Pharaoh Hound

The Pharaoh Hound is a breed from Malta which is used for hunting. It is the national dog of Malta, where they call it the Kelb tal-Fenek, or rabbit hound. For years, the breed was considered one of the oldest dog breeds due to its resemblance of dogs in paintings on ancient pyramids and tombs. DNA analysis revealed that the dog is slightly more recent. The Pharaoh Hound is considered a sight hound, but it hunts by both scent and sound.

The breed stands 21 to 25 inches tall and weighs between 40 and 60 pounds. It has a graceful, yet powerful athletic build. It is not extreme in its build or shape, but elegant. The skull is wedge-shaped with a muzzle of good length. It has a long, arched neck and a deep chest with a medium tuck. It has long legs and a long, thin tail. The coat of the Pharaoh Hound is short and fine and ranges from silky to hard. The hair can be any shade of red and may be marked with white. The eyes of the adult Pharaoh Hound are amber, but the puppies are born with blue eyes which darken with age.

The Pharaoh Hound is intelligent, sociable, and active. The breed can be independent and stubborn and therefore needs to be trained and socialized early on. It responds well to positive training methods, but it still may be harder to train than some breeds. The Pharaoh Hound was originally bred to hunt and think for itself, and most retain this trait. The breed can be incredibly affectionate with those it knows, but it can also be reserved with strangers. The breed is very active and needs a daily run. It has an exceptionally strong prey drive, so if let off leash, it will run off to chase something it perceives as prey. The breed is not only athletic and active, it can jump six feet in the air, so it needs to be kept in an area with a very tall fence.
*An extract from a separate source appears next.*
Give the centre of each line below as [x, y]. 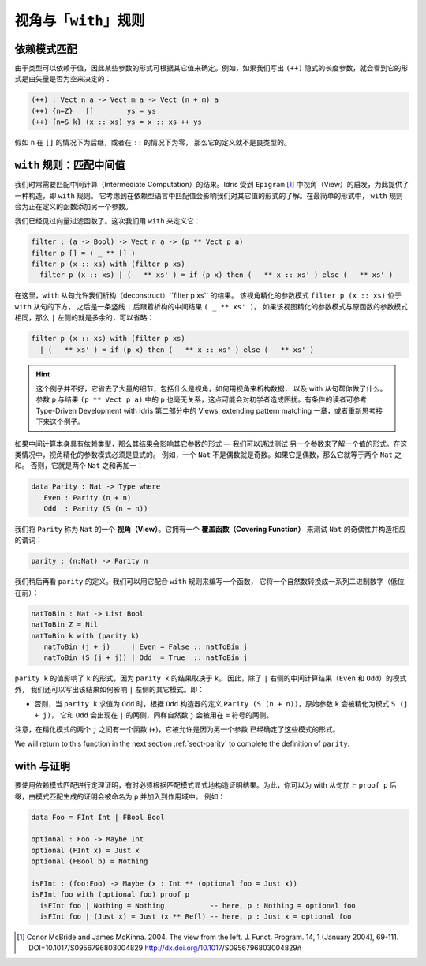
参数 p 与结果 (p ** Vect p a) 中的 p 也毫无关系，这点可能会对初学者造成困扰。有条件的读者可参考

The breed has sensitive skin, so it is somewhat high maintenance in the respect that it needs gentle shampoos. On the other hand, grooming is easy and quick due to the short coat of the breed. The Pharaoh Hound is generally clean and rarely sheds. It also has no noticeable odor.

The Pharaoh Hound is essentially free from genetic diseases at this point in time, due to reputable breeding. They are, however, sensitive to barbiturate anesthetics. Their ears are also prone to frostbite in extreme cold.